One of the fundamental elements of arbitration is the impartiality and independence of an arbitrator. The requirement of impartiality follows from the principles of natural law and equity, which hold that no one can act as a judge in their own cause. The selection and appointment of arbitrators under Indian law is founded on the principle of party autonomy and the mutual decision of the parties at dispute.
Lawmakers have constantly stressed the need to bolster the independence of arbitrators. The Law Commission of India moved to protect the integrity of arbitrations in India by ensuring that arbitrators are ‘neutral’, ‘impartial’, and ‘unbiased’. It recommended a host of amendments to the Arbitration and Conciliation Act, 1996, to disqualify any person whose relationship with either of the parties may attribute bias for appointment as an arbitrator.
First, the commission proposed disclosures, at the stage of appointment of an arbitrator, of relationship or interest of any kind that may raise justifiable doubts over the arbitrator’s independence. Second, it proposed to set out the parameters, based on International Bar Association (IBA) guidelines, that would disqualify a person for appointment as arbitrator.
In 2015, on the recommendation of the commission, Section 12 of the Arbitration Act was amended, and the Seventh Schedule was added to provide for neutrality of arbitrators.
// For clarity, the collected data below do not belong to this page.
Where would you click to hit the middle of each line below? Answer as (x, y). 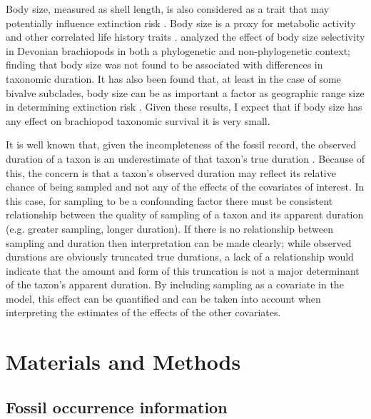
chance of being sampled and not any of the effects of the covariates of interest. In (185, 187)
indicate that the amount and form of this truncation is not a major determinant (183, 270)
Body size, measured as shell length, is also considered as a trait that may (168, 9)
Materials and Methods (123, 362)
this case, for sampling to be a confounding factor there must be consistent (169, 200)
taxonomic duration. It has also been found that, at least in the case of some (173, 78)
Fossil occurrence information (117, 407)
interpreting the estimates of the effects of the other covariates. (143, 312)
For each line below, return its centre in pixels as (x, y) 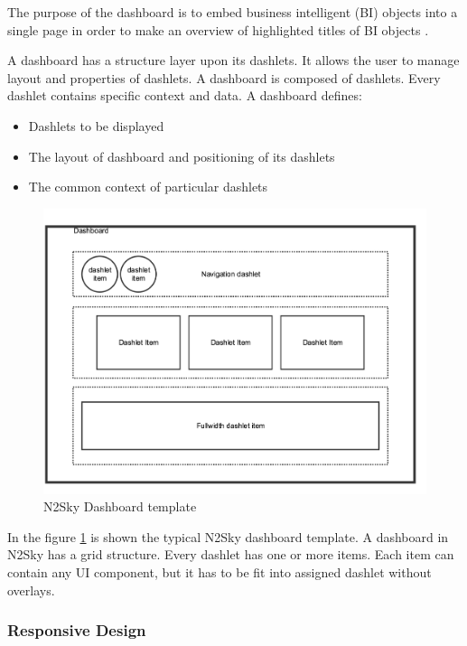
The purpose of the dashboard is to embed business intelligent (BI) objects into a (233, 12)
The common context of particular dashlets (148, 187)
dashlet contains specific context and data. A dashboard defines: (185, 95)
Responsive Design (77, 630)
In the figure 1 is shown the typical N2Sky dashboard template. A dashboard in (228, 536)
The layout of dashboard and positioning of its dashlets (182, 156)
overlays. (31, 590)
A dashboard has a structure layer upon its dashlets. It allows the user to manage (233, 60)
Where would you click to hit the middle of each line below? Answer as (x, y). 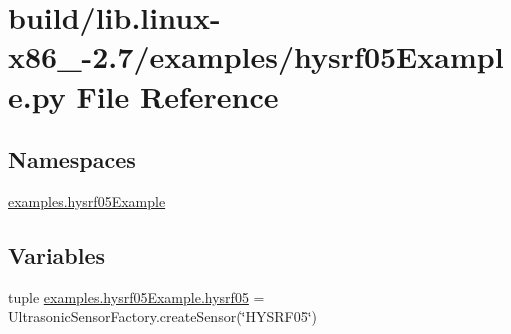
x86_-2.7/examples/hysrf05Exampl (256, 56)
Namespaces (72, 159)
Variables (57, 254)
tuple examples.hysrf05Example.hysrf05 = (136, 296)
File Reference (177, 95)
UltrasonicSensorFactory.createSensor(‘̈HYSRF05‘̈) (163, 316)
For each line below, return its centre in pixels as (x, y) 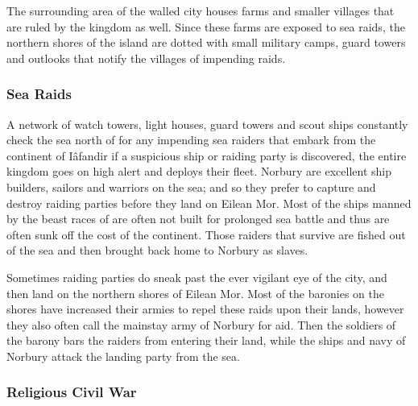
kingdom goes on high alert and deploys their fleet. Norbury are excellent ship (199, 171)
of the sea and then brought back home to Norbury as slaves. (157, 250)
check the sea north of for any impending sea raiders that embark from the (191, 140)
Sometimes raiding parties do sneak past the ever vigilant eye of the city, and (197, 277)
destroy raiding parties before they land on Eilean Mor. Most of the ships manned (209, 203)
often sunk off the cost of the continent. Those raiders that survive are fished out (206, 234)
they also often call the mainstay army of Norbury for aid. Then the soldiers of (201, 324)
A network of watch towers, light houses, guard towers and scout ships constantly (207, 124)

Subsequently, unilateral appointment of arbitrators became illegal under the Indian arbitral regime.
Despite the law against unilateral appointment of arbitrators, in several matters, especially involving public undertakings, an arbitrator’s appointment may become a contentious issue even before the primary dispute may be adjudicated upon. Several commercial agreements in India still provide for unilateral appointment of arbitrators. Further, many government undertakings continue with the practice of providing for dispute resolution through senior bureaucrats or arbitrators nominated by them. These practices have led to several vital judgements on the illegality of unilateral appointment of arbitrators.
Judicial trends
The Supreme Court of India, in Voestalpine Schienen GMVH vs DMRC, opined that the principles of impartiality and independence could not be discarded at any stage of arbitral proceedings and, more specifically, at the stage of constituting the arbitral tribunal. It further observed that a sensible law could not permit the appointment of an arbitrator who is himself a party to the dispute or who is employed by one of the parties.
In TRF Ltd vs Energo Engineering Projects Ltd, the apex court rendered a detailed decision on the implications of the 2015 amendment of the Arbitration Act. The issue before the court was whether a person who was ineligible to be an arbitrator could nominate another as an arbitrator. The Supreme Court opined that they cannot, based on the principle that what cannot be done directly under law cannot also be done indirectly. The Supreme Court further clarified that since unilateral appointment goes to the very root of the matter, anything that falls from it will be invalid. Simply put, once the foundation collapses, the superstructure is bound to collapse. A similar case — Bharat Broadband Network vs United Telecoms — involving unilateral appointments came up before the Supreme Court, which clarified that the only way to reverse the illegality of a unilateral appointment of arbitrator is by having a party waive its right to nominate an arbitrator in writing.
The Supreme Court has from time to time rendered similar decisions — such as in Perkinds Eastman Architects DPC vs HSCC, and HARSAC vs Pan India Consultants Pvt Ltd — where it clarified that a party’s employees, chairman, director, or government officials (in case of public undertakings) were ineligible to become arbitrator.
The way forward
The tendency to defend unilateral appointments and needlessly drag arbitration proceedings must be opposed as it defeats the objective of arbitration. As held by several judicial pronouncements, the efficacy of arbitration, as an alternative dispute resolution mechanism, rests on the premise that disputes would be adjudicated by independent and impartial arbitrators.
It is high time companies, especially public service undertakings, reviewed their standard dispute resolution clauses to eliminate the provisions for unilateral appointments. This would allow not only parties to save time and cost but also arbitral tribunals to exercise their wisdom and render binding decisions.